Are workstations tied to a specific perimeter?

No, workstations are not tied to a specific perimeter. Think about them as being “laptops in the cloud”. This means that any perimeter that you have access to, you will be able to access it on the workstation as well.

Are actions on the workstation audited?

The following actions are audited:

  1. Workstation creation
  2. Updating the specs of the workstation
  3. Hibernating the workstation
  4. Restarting the workstation

The activity log for a workstation is available in the workspaces view.

When does a workstation actively occupy cloud instances?

As long as the workstation is in a running state (regardless of whether you are currently working on it), it will occupy cloud resources, and subsequently also be counted as active usage by your cloud provider during billing.

We recommend enabling auto-hibernation on your workstation so that the workstation automatically hibernates when you’re not using it.

Is workstation usage included in our cost reports?

Yes, your cost reports include workstation usage.

Can I switch perimeters inside my workstation?

Yes, you can use outerbounds perimeter switch --id <perimeter name> to switch between perimeters on your workstation.

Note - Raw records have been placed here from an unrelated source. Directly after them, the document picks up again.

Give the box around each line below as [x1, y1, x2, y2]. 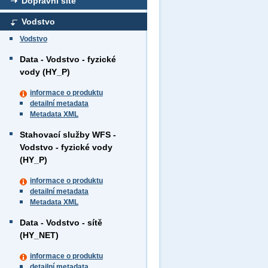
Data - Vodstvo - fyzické [20, 54, 116, 64]
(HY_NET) [20, 230, 59, 240]
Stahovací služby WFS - [20, 130, 116, 139]
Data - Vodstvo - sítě [20, 218, 102, 227]
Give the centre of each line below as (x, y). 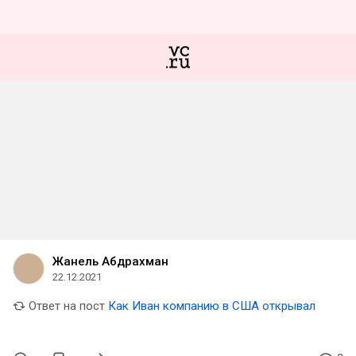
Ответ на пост (65, 306)
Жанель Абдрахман (110, 261)
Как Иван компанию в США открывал (212, 306)
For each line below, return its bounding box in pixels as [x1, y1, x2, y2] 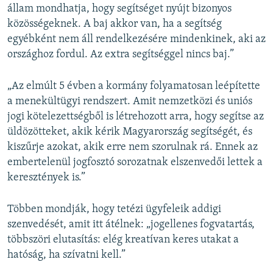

You can also use the pre-installed Outerbounds VSCode extension on your workstation by clicking on the O icon in the extensions bar. You can then click on the perimeter you wish to switch to.

Can I use credentials associated with a perimeter outside flows on a workstation?

Yes, on AWS and Google Cloud, your perimeter credentials are available throughout the workstation environment. This means that any CLI tools that you use like aws-cli or gcloud, any scripts that you write, or notebooks that you author will all automatically use the credentials associated with your perimeter, regardless of whether you’re using metaflow in that script/notebook/cli.

When you switch perimeters, the credentials are automatically swapped out, and the same CLI commands, scripts, notebooks or flows would now use the credentials associated with the new perimeter that you just switched to.

My workstation has been stuck on “Opening remote” for a while now, what can I do to fix it?

Try restarting your workstation by hibernating it first and then restarting it from the Outerbounds UI. Also restart VSCode. This should resolve this issue 99% of the times. If you’re still stuck, please contact the Outerbounds team!

Can I use Jupyter Notebooks or Jupyter Lab on my workstation?

Yes, you can use jupyter lab or notebook from your workstation. To do so, follow the following steps:

  • Connect to your workstation using the Outerbounds VSCode extension for vscode desktop.
  • Install jupyterlab or jupyter notebook using pip.
    • pip install jupyterlab notebook
  • Launch jupyter from your workstation:
    • jupyter lab (for running jupyter lab)
    • jupyter notebook (for notebooks)
  • At this point, the jupyter notebook/lab will start running on the workstation’s localhost, and VSCode will automatically port forward it to your desktop/laptop. This means that you should now be able to access your lab or notebook instance directly from your browser.
    • Make sure to leave the workstation VSCode window open in the background while you work on your lab/notebook.
  • You can copy and paste the printed URL from the output of the command in your browser and you should be all set to use lab/notebook for your work!